Key DeFi service Uniswap launches its own blockchain
“Unichain will initially have one-second block times, and will later be optimized to meet 200-250
milliseconds block times. This will feel like a near-instant transaction experience for the user,” said
Uniswap Labs in a statement.
Layer 2 blockchains, knowns as L2s, have proliferated in the last few years and include services like
Arbitrum and Coinbase’s Base. They work by compiling transactions and recording them as a batch onto the
main Ethereum blockchain, a process that minimizes fees and avoids delays due to congestion.
The decision by Uniswap Labs to launch an L2 of its own is significant because Uniswap—an open source
protocol akin to SMTP for email—is the most popular tool for DeFi, which relies on modular, Lego-like
tools to carry out trades without a centralized authority.
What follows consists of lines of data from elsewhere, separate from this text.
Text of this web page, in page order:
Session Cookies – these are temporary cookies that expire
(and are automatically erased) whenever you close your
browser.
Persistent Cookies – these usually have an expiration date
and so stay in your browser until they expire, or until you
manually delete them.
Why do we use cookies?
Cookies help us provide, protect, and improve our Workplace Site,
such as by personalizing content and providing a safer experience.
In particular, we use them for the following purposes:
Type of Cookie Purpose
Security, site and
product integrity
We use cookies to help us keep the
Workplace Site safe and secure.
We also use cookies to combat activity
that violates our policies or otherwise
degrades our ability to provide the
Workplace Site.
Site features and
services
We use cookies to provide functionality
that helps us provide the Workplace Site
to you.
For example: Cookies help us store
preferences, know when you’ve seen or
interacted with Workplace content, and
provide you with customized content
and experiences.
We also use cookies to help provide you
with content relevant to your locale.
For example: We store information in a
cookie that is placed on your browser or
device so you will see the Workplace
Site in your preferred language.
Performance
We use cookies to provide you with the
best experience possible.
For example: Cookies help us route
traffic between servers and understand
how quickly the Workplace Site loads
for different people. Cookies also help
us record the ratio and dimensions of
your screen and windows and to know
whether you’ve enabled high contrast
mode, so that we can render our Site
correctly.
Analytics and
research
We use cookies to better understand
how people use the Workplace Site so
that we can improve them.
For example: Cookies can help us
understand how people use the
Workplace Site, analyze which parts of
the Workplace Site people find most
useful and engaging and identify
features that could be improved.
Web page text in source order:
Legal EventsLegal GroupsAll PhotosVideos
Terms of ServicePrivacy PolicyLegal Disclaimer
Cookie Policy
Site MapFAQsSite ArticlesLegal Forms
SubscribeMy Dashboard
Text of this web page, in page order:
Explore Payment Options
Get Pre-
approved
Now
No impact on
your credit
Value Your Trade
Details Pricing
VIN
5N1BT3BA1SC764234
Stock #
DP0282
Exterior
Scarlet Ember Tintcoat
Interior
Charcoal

Using the email analogy, Unichain is like
Gmail or another client built on the open protocol.
In an interview with Fortune, Uniswap Labs COO Mary-Catherine Lader, said Unichain will in time make
using DeFi less clunky for users and also increase liquidity across the industry. A former banker with
BlackRock and Goldman Sachs, Lader predicts DeFi style tools will increasingly be adopted by the world
of traditional finance.
According to Lader, Uniswap Labs built Unichain with a mind for the Apple adage that building great
software requires great hardware, and that the company’s philosophy is based on simultaneously pursuing
the crypto ideals of speed, low cost and decentralization. Unichain itself is built on the L2 technology
known as Optimism, which is used by a popular L2 of the same name and by Base among others.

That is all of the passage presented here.